After a week-long federal government shutdown, the Department of Homeland Security (DHS) has officially brought E-Verify back online. The system—used by U.S. employers to confirm workers’ employment eligibility—is once again active, and that means HR teams must act quickly to stay compliant. Employers now face a tight grace period to create pending E-Verify cases, resolve tentative nonconfirmations (TNCs), and document any delays caused by the outage.
If your organization hired employees while E-Verify was offline, you must submit those cases no later than Tuesday, October 14, 2025. When creating a case, enter the employee’s hire date from Form I-9, select “Other” as the delay reason, and note “E-Verify not available” in the comments.
USCIS confirmed that the downtime days don’t count toward the standard three-day rule for case creation—but that grace period is short. Employers should begin updating records immediately rather than waiting until the final day to submit cases.
If an employee previously received a tentative nonconfirmation, employers must issue a new Referral Date Confirmation notice with the updated deadline. You have three ways to do this:
Best practice: Print a fresh Referral Date Confirmation directly from E-Verify.
Alternate: Write the updated referral date on the old notice after reviewing the case in the system.

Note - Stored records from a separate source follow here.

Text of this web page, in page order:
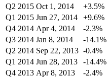
Q2 2015 Oct 1, 2014 +3.5%
Q1 2015 Jun 27, 2014 +9.6%
Q4 2014 Apr 4, 2014 -2.3%
Q3 2014 Jan 8, 2014 -14.1%
Q2 2014 Sep 22, 2013 -0.4%
Q1 2014 Jun 28, 2013 -14.4%
Q4 2013 Apr 8, 2013 -2.4%
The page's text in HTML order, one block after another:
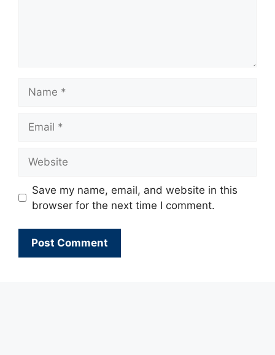
Save my name, email, and website in this
browser for the next time I comment.
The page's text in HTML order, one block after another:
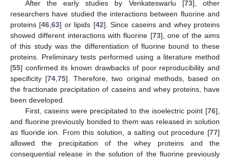
After the early studies by Venkateswarlu [73], other
researchers have studied the interactions between fluorine and
proteins [46,63] or lipids [42]. Since caseins and whey proteins
showed different interactions with fluorine [73], one of the aims
of this study was the differentiation of fluorine bound to these
proteins. Preliminary tests performed using a literature method
[55] confirmed its known drawbacks of poor reproducibility and
specificity [74,75]. Therefore, two original methods, based on
the fractionate precipitation of caseins and whey proteins, have
been developed.
First, caseins were precipitated to the isoelectric point [76],
and fluorine previously bonded to them was released in solution
as fluoride ion. From this solution, a salting out procedure [77]
allowed the precipitation of the whey proteins and the
consequential release in the solution of the fluorine previously
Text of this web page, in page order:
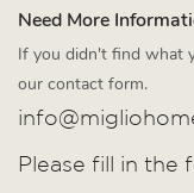
Need More
If you didn't find what
our contact form.
Please fill in the
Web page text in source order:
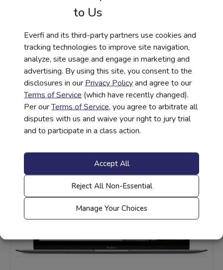
to Us
Everfi and its third-party partners use cookies and
tracking technologies to improve site navigation,
analyze, site usage and engage in marketing and
advertising. By using this site, you consent to the
disclosures in our Privacy Policyand agree to our
Terms of Service (which have recently changed).
Per ourTerms of Service, you agree to arbitrate all
disputes with us and waive your right to jury trial
and to participate in a class action.
Accept All
Reject All Non-Essential
Manage Your Choices
HISTORY
306: Continuing the Story | African
American History Curriculum
Read More
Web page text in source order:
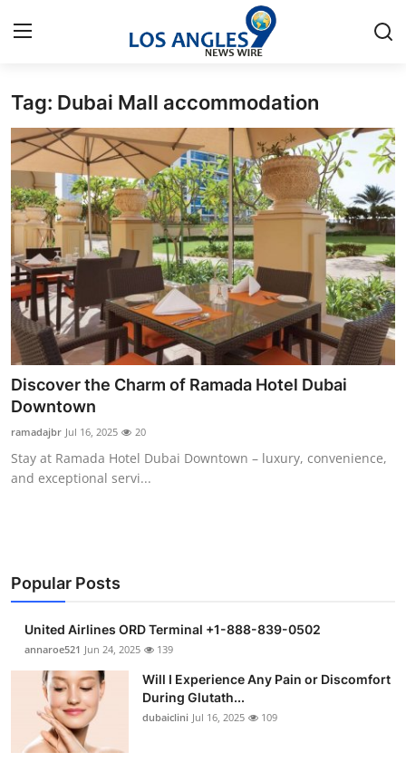
Home
Contact
Press Release
Privacy Policy
About
News Network
Submit Press Release
Health
Guest Posting
Business
Finance
Tech
Real Estate
Tag: Dubai Mall accommodation
Discover the Charm of Ramada Hotel Dubai
Downtown
ramadajbr Jul 16, 2025 20
Stay at Ramada Hotel Dubai Downtown – luxury, convenience,
and exceptional servi...
Popular Posts
United Airlines ORD Terminal +1-888-839-0502
annaroe521 Jun 24, 2025 139
Will I Experience Any Pain or Discomfort
During Glutath...
dubaiclini Jul 16, 2025 109
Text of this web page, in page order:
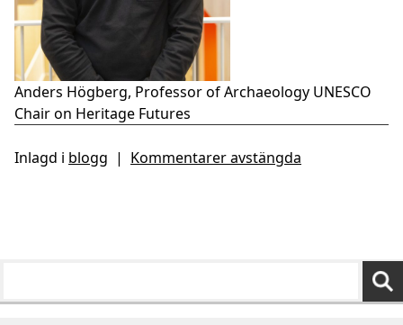
Anders Högberg, Professor of Archaeology UNESCO
Chair on Heritage Futures
Inlagd i blogg | Kommentarer avstängda
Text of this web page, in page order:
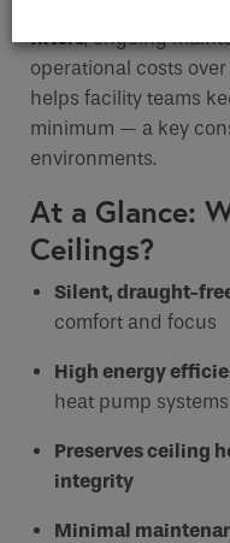
filters, ongoing
operational costs
helps facility teams
minimum — a key
environments.
At a Glance:
Ceilings?
Silent, draught-
comfort and focus
High energy
heat pump systems
Preserves ceiling
integrity
Minimal

Fallback: Add six federal business days to the original referral date.
Note: If a mismatch was referred on or after October 8, standard timelines apply—no additional time is granted.
Federal contractors using E-Verify must contact their contracting officers to confirm new compliance timelines. The shutdown paused certain countdowns but didn’t cancel obligations. Be proactive in documenting communications and confirming next steps.
For employers using E-Verify+, the updated platform now provides refreshed “What’s Next” instructions. Employees who couldn’t contest mismatches earlier should log in again to see new deadlines for contacting the Social Security Administration (SSA) or DHS.
If you were enrolled in remote I-9 inspection under DHS’s alternative procedure before the shutdown, you can continue using it during this recovery period.
E-Verify customer support is back, but USCIS warns of heavy call volumes and response delays. Keep a clear record of your compliance efforts—log submission dates, reissued notices, and internal escalations. Employers who documented I-9 activities during the shutdown will have an easier time reconciling cases now.
This episode highlights how dependent compliance systems are on federal operations. The best response? Move quickly, document thoroughly, and maintain vigilance to keep your organization compliant and audit-ready.